Aim of the task: Among the lines below, keep only those from the one containing "Give the centre" through the one containing "WFOS concepts. The", and reproduce them exactly.

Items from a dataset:

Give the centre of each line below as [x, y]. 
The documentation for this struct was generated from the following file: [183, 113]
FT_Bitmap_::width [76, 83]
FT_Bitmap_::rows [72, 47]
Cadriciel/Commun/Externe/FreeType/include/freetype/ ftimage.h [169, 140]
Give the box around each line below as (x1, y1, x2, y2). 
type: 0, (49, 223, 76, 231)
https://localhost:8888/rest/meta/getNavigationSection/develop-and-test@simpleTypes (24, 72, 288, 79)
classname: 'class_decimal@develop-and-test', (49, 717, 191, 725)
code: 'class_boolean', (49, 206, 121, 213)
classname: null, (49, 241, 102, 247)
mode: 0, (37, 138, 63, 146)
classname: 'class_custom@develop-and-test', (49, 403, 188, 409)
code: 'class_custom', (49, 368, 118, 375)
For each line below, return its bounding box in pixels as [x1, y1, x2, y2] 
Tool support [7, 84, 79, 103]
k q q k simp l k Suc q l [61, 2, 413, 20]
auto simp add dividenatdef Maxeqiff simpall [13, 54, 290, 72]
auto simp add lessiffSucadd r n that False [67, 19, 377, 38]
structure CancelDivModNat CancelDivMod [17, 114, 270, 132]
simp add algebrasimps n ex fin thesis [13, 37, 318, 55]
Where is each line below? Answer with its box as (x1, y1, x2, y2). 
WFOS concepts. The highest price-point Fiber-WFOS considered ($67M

---

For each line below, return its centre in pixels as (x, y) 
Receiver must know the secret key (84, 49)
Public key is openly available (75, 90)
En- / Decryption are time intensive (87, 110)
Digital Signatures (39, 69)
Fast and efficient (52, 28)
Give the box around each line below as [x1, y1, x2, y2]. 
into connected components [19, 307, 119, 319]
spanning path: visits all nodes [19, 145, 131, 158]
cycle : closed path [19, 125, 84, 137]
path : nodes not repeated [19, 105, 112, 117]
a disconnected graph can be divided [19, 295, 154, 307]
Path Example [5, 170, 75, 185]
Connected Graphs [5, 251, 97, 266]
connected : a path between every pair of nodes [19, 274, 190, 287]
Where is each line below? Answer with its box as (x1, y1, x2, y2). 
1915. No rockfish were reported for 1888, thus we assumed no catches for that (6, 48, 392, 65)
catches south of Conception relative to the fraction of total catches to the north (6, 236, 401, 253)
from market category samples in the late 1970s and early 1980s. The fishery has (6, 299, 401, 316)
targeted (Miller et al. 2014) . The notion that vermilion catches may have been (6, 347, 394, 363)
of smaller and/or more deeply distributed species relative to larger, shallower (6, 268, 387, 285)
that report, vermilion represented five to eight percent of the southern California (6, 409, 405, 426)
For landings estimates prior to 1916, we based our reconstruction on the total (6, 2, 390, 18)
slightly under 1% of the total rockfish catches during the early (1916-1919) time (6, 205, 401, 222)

Solution for this task:
Give the centre of each line below as [x, y]. 
The documentation for this struct was generated from the following file: [183, 113]
FT_Bitmap_::width [76, 83]
FT_Bitmap_::rows [72, 47]
Cadriciel/Commun/Externe/FreeType/include/freetype/ ftimage.h [169, 140]
Give the box around each line below as (x1, y1, x2, y2). 
type: 0, (49, 223, 76, 231)
https://localhost:8888/rest/meta/getNavigationSection/develop-and-test@simpleTypes (24, 72, 288, 79)
classname: 'class_decimal@develop-and-test', (49, 717, 191, 725)
code: 'class_boolean', (49, 206, 121, 213)
classname: null, (49, 241, 102, 247)
mode: 0, (37, 138, 63, 146)
classname: 'class_custom@develop-and-test', (49, 403, 188, 409)
code: 'class_custom', (49, 368, 118, 375)
For each line below, return its bounding box in pixels as [x1, y1, x2, y2] 
Tool support [7, 84, 79, 103]
k q q k simp l k Suc q l [61, 2, 413, 20]
auto simp add dividenatdef Maxeqiff simpall [13, 54, 290, 72]
auto simp add lessiffSucadd r n that False [67, 19, 377, 38]
structure CancelDivModNat CancelDivMod [17, 114, 270, 132]
simp add algebrasimps n ex fin thesis [13, 37, 318, 55]
Where is each line below? Answer with its box as (x1, y1, x2, y2). 
WFOS concepts. The highest price-point Fiber-WFOS considered ($67M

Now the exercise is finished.